On s’imagine peut-être une contradiction entre les déclarations du ministre des Finances en faveur de la stupidité des Français et les projets officieux pour mieux éduquer les Français ; vraie dialectique et fausse contradiction, puisque l’Histoire de l’Art sert la plupart du temps à abrutir les visiteurs du musée en les rendant moins receptifs à tout ce qu’il y a de difficile et de contradictoire dans les oeuvres d’art, tout ce qui résiste à la consommation béate. Comme écrit le New York Times, "Once people are taught to appreciate beauty, the price of a ticket may no longer stand between them and a visit to a museum."(Alan Riding, July 22). Dans ce domaine les historiens de l’art en France sont en avance des Américains, puisque l’Histoire de l’Art en France consiste surtout en un spécularisme Gombrichien : ce tableau illustre X ; cette statue représente Y. On se demande bien ce qu’un cours d’Histoire de l’Art pourrait y ajouter, puisque ce genre d’histoire illustrée s’enseigne déjà dans les cours d’Histoire, avec de jolies illustrations dans le manuel et une visite au musée une fois l’an. Prétendre que l'Histoire de l'Art enseigne à profiter des musées, c'est comme si on prétendait que l'Histoire enseigne à faire la Révolution. Moi je suis pour, mais je n'y crois pas.

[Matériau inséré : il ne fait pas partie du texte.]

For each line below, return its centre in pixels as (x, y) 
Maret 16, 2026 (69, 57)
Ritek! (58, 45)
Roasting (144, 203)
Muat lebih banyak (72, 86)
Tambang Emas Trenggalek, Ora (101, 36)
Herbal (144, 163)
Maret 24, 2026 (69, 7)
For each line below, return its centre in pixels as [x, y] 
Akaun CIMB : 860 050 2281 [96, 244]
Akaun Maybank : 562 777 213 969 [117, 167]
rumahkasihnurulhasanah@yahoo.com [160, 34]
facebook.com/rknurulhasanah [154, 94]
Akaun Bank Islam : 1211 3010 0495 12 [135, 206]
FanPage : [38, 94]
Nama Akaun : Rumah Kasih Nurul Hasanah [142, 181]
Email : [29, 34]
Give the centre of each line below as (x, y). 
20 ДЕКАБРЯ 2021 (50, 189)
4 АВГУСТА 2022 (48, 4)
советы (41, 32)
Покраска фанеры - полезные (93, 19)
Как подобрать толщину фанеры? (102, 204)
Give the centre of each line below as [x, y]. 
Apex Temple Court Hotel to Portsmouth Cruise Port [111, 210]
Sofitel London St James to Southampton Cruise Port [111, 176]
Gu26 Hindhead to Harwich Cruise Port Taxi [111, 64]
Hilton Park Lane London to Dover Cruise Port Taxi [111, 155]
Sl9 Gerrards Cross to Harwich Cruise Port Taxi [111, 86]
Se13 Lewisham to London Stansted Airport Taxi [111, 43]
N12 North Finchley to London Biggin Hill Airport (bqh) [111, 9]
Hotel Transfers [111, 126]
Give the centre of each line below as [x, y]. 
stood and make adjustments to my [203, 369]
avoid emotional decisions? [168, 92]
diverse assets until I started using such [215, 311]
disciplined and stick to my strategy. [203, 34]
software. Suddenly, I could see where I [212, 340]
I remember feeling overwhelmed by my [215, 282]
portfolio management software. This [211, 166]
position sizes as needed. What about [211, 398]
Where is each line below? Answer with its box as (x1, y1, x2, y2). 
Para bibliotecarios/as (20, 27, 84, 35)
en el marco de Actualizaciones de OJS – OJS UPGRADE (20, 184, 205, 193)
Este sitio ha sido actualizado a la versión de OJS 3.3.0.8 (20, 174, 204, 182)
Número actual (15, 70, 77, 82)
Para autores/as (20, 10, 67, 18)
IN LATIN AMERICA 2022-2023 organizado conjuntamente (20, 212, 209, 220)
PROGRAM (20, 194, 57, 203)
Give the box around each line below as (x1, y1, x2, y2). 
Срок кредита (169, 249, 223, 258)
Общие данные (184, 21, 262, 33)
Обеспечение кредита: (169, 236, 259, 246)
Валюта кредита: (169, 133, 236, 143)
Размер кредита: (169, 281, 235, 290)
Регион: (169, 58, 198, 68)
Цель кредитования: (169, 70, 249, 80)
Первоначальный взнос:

Pour cultiver à fond la bêtise à l’américaine il faudrait introduire au lycée des cours de Béatitude (ce qu’on appelle ici Art Appreciation) où l’on vous apprend à faire des oh! et des ah! devant tout ce que les autorités désignent comme une Oeuvre d’Art. Malheureusement, c’est un système qui déjà est en déclin aux USA, puisqu’on peut tout aussi facilement pousser des petits cris à un match de baseball. La fameuse Culture Industry que dénonçait Adorno a vu de meilleurs jours en ce qui concerne la culture d’élite. En France par contre, où l’on enseigne depuis près de deux cents ans que l’extase est réservée aux nantis, il semble un peu tard pour faire marche arrière : si tout le monde se mettait à faire des oh! et des ah! on ne distinguerait plus les élites et les autres.

Charles Péguy, dans le premier numéro des Cahiers de la Quinzaine, raconte une belle histoire concernant la statue de Dalou, Le Triomphe de la République, place de la Nation. D’après Péguy elle avait fait l’objet d’une espèce d’investiture populaire, une inauguration spontanée qui avait attiré des milliers de prolétaires de tous les coins de Paris. Malheureusement cette attrait spontané de l’Art n’est jamais si spontané que ça, et Péguy le savait bien, pour qui « ap-prendre à lire » aux autres était le seul vrai but de l’éducation : apprendre à lire un tableau, à lire l’histoire, à lire la rue. L’éducation elle-même était politique, dans le sens où l'on se basait sur des dispositions plus ou moins innées parmi les classes sociales et on les faisait fleurir. Pour éduquer les gens à être bête il faut d’abord s’imaginer que les gens sont prédisposés à la connerie. Pour convertir l’amour de voir en une attraction spontanée vers un musée où on vous fait chier dans la queue pour vous faire payer un prix ridicule pour passer quelques minutes serrés comme des sardines pour voir quelque chose dont on ne sait rien et dont on n’a rien à foutre et tout ça pour renflouer le trésor – pour s’imaginer ça il faut être plus bête qu’un ouvrier : plus bête même qu’un historien de l’art, et ça n’est pas peu dire.